Sunday, August 08, 2010

Blessings

Lately, I've been pretty down with a lot of things to think about. It's the last year of high school, SPM year, and the BIG, stressful decisions to make in life coming next year.

I remember a lot of things. Little things, big things, happy moments, proud moments, meaningful moments... I keep them deep in my heart. I guess that's why I always find myself constantly needing reminders of these things I hold dear. There's so many things in my mind now that's making me feel differently. And I think I know the main reason of why I've been down - I've been missing those things.

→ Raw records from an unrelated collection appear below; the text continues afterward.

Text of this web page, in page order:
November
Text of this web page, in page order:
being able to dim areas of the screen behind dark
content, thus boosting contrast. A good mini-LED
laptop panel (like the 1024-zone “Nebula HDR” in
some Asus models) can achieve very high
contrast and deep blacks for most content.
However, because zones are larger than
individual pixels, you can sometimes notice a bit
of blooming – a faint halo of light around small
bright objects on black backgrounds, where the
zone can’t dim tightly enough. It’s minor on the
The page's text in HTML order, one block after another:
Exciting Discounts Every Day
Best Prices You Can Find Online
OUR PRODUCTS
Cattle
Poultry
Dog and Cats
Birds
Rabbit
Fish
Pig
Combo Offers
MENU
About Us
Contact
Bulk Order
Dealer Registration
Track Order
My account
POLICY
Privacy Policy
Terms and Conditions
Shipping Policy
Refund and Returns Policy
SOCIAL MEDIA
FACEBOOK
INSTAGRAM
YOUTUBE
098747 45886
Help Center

I would be lying if I said I wasn't jealous seeing my friends having their birthdays celebrated by other friends. Cards signed by all your friends, friends pooling in money to buy presents, singing birthday songs in different languages... Of course I had expectations on my birthday. and truthfully, my 17th birthday had affected me in some way. All I wish for was to at least be able to leave with sweet memories. It was a Sunday on 4th April this year. It was Sports Day, and I was there. My last birthday with my high school friends, but nothing to remember it by.
I can't exactly be pointing fingers and blaming my friends for not building that memory for me. Everyone has been so caught up with life this year, so busy, and sometimes things would slip everyone's mind. I admit I'm sometimes careless too.
So, before I forget:
Thanks to all my friends for the 4 great birthdays you've shared with me in high school
Thanks JC for the birthday cake in 2008 - for giving me the chance to celebrate in class, to cut my own birthday cake and distributing it to my friends, all for the first time (sounds stupid, but it meant a lot, really)
Thanks Anthea, Nurul, Ili, for going crazy with me and celebrating 2009 and 2010 with me at Subang Parade and Sunway Pyramid, love you girls :3
Thanks everyone for all the birthday cards I've ever received! Anthea, Sarah, Melissa, Tara, Reuben... everyone.
I really missed those moments.

I used to commit myself in everything I could get my hands on because the experience and the people made it an enjoyable experience. It's rewarding when you see how your efforts were able to change things and touch people. Being in it for awhile, it does wear me out, and sometimes, we need someone to remind us again why we put ourselves through the hassle. I'm glad to say that finally, my efforts were somewhat recognized.


Last Saturday, 31 July, the school has named me "Tokoh Murid". I'm genuinely surprised and flattered, and ecstatic that I managed to make my mum so incredibly proud of me. I often take her compliments for granted, as they were rare and drowned in her naggings and other harsh and frequent opinions about me. After all the crap that has happened lately, I'm unable to fully bask in the glory of my huge win. That is when I realized how much these things really meant to my family, especially my mum. Although she has constantly used this win as an excuse to remind me of the family's expectations in my SPM, my family was the one who gave me the chance to celebrate this.
Mummy, if you're reading this, thank you for being with me through this time. Typing this down, I think we've became pretty close the past few days, and I'm really really happy that my hard work, this award, has made you become my friend.

It's impossible to turn back time. And like Debbie once said, no matter what the condition, you can never capture the same picture with the same angle, same expression, same lighting. (or something like that) I really missed what used to be, when we had no worries and played childish games, and laughed madly over the stupidest things. I think I've sometimes forgotten how to smile because I'm missing those days. So I hope that I'll be able to carry these memories with me, but make new moments with all of you so I'll never forget how to smile.

And please kindly do remind me if my blessings I've forget.

My life is filled with blessings
Abundant like the air
I've a little bit of everything
And a lot of love to share

I have all my friends to thank for
And I've nothing to regret
So please kindly do remind me
If my blessings I forget

There are days of joyous laughter
Of simple endless fun
There are times of childlike wonder
It's as if, life's just begun

I must thank the happy faces
Of the people that I've met
And please kindly do remind me
If my blessings I forget

While these blessings come and go
There'll be times when I'm alone
So I'll thank my friends and family
For the love they've always shown

My life is filled with blessings
How much I'll never know
They have soothed my times of trouble
They have helped me learn and grow

So I think it's now the right time
To return these deeds of love
And become a shining blessing
To one and all and all above

I'll become a shining blessing
To one and all and all above

~ i.gemz (Rainbow of Blessings) - "Blessings"
(my new "sure cry" song from i. gemz after "My Beautiful Friend")


Quote of the Day: "Wrinkles should merely indicate where smiles have been" - Mark Twain, Following the Equator.